:: DESCRIPTION OF THE TASK ::
Each line from the one that contains "transform their properties." through the end of the entries should be repeated exactly, with nothing added.

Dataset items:
====

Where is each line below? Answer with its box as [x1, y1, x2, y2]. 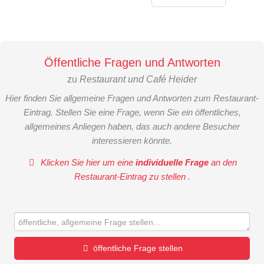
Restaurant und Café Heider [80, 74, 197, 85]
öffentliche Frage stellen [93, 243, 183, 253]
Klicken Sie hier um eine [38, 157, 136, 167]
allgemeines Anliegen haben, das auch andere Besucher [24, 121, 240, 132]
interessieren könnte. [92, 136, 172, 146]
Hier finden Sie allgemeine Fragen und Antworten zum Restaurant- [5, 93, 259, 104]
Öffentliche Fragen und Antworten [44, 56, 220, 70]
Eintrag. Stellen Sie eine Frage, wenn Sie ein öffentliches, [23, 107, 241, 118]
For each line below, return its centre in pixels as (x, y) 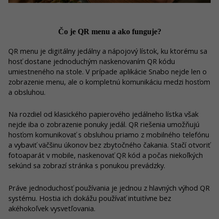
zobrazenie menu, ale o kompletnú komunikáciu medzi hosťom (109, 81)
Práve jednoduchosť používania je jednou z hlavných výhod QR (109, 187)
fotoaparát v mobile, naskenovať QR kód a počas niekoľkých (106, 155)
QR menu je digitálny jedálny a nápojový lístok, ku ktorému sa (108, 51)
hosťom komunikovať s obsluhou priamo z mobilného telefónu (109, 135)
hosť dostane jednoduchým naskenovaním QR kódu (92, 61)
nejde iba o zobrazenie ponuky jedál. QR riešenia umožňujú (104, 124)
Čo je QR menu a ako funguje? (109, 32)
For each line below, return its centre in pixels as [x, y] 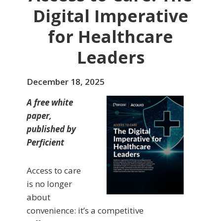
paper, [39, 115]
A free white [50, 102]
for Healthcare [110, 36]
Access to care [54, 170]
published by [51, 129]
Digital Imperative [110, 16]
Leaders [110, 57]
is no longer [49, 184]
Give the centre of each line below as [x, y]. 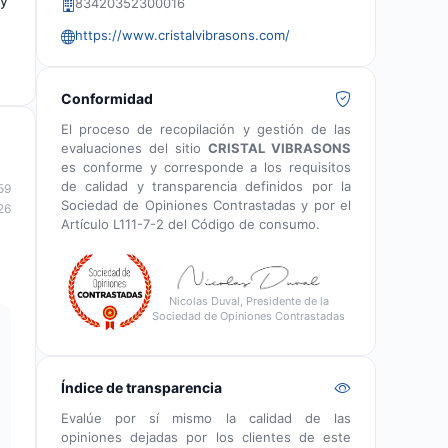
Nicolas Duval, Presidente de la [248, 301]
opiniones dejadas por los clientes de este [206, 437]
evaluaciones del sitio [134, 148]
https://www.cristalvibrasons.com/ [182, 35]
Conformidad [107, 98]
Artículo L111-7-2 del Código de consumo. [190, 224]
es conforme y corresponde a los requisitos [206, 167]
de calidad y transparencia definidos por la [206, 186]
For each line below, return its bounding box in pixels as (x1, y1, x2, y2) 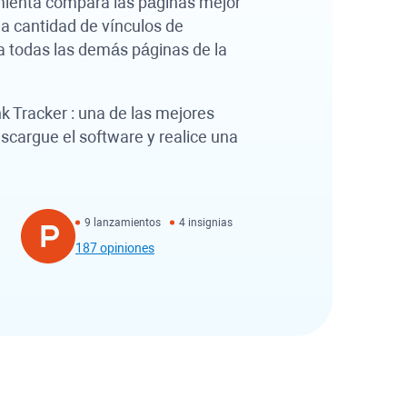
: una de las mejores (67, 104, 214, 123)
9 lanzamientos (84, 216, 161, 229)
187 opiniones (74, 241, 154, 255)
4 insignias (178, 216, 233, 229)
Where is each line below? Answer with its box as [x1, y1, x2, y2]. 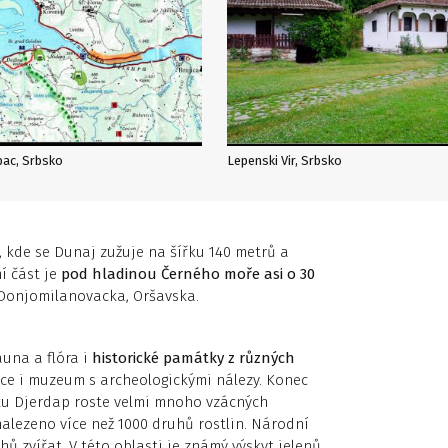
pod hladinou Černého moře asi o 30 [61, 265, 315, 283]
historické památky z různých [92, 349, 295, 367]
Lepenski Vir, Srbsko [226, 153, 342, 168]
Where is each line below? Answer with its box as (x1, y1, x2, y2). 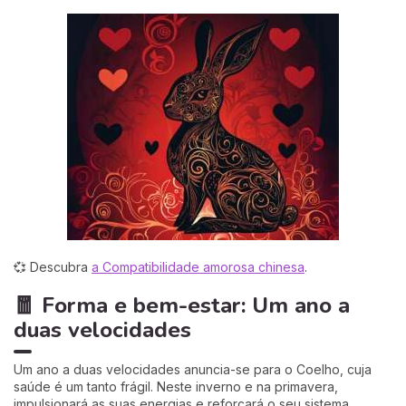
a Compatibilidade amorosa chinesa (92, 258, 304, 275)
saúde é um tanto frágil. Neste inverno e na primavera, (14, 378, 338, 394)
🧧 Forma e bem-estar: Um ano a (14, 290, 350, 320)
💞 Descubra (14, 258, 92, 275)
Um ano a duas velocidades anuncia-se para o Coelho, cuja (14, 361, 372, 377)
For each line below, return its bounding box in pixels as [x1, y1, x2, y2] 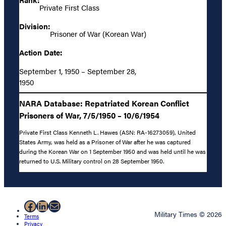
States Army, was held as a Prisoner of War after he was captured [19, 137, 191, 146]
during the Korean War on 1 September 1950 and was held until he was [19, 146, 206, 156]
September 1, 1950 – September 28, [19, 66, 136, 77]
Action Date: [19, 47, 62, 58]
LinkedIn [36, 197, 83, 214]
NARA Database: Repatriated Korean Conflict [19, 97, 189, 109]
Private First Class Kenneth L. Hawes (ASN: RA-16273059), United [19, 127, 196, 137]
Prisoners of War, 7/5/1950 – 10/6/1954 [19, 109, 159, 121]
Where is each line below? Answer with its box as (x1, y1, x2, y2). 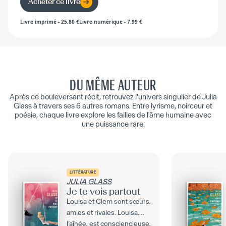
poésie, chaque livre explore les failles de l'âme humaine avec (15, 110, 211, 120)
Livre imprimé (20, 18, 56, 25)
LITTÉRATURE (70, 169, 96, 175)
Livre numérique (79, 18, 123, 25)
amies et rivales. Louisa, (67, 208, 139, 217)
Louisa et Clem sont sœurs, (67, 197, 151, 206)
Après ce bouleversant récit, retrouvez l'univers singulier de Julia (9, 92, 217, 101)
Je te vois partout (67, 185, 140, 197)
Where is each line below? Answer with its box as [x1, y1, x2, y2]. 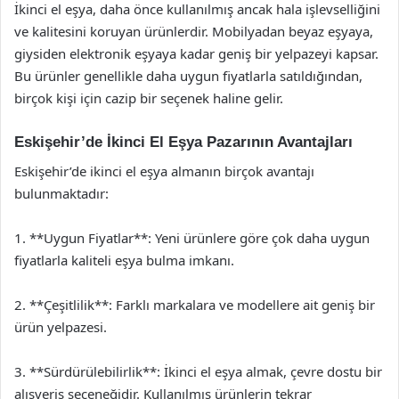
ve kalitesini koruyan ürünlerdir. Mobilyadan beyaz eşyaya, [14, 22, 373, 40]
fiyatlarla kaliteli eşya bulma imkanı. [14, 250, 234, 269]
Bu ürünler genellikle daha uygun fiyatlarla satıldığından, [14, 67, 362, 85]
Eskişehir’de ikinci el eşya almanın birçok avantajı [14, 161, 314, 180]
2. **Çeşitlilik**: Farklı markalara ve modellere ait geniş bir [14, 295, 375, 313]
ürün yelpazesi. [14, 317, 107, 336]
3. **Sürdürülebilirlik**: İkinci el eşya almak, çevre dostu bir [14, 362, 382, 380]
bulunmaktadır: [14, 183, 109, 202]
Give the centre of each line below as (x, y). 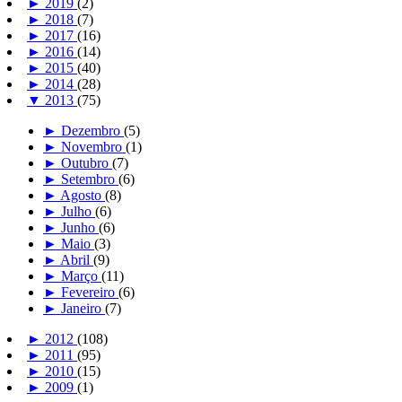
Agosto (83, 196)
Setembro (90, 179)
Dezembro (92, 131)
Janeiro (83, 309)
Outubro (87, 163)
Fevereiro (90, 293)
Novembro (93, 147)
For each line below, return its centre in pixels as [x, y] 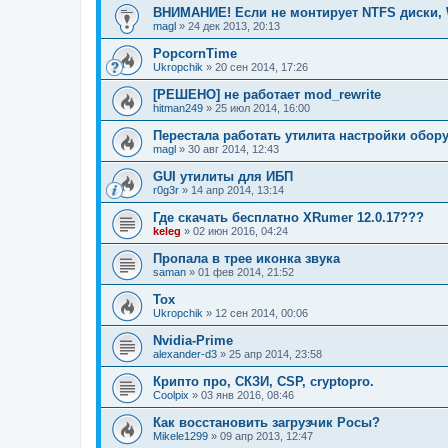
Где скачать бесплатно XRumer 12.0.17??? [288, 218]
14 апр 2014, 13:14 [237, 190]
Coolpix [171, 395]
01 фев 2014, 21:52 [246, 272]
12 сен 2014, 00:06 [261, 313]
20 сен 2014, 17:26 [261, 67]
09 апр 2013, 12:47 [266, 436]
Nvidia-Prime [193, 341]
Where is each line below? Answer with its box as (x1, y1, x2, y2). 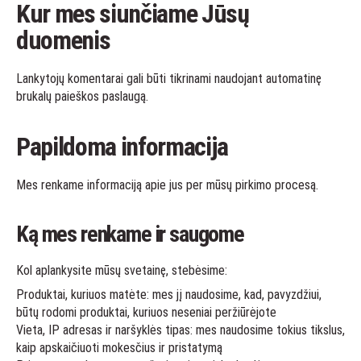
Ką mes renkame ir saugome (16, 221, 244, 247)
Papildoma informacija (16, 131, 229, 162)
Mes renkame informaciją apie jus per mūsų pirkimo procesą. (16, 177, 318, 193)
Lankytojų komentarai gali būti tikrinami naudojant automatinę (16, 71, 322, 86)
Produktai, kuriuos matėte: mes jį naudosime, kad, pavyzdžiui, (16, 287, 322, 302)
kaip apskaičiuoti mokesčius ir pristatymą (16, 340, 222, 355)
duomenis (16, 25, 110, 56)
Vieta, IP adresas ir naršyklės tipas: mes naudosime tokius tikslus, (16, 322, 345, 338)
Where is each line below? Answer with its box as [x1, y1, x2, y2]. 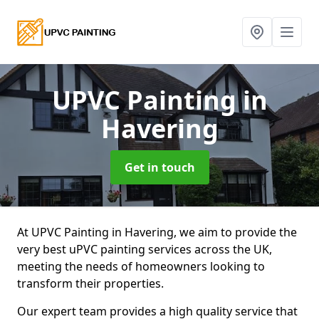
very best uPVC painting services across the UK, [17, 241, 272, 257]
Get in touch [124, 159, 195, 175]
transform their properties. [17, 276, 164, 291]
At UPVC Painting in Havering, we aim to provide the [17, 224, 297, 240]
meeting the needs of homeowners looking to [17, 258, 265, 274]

====

:: YOUR RESPONSE ::
transform their properties. [17, 276, 164, 291]
At UPVC Painting in Havering, we aim to provide the [17, 224, 297, 240]
meeting the needs of homeowners looking to [17, 258, 265, 274]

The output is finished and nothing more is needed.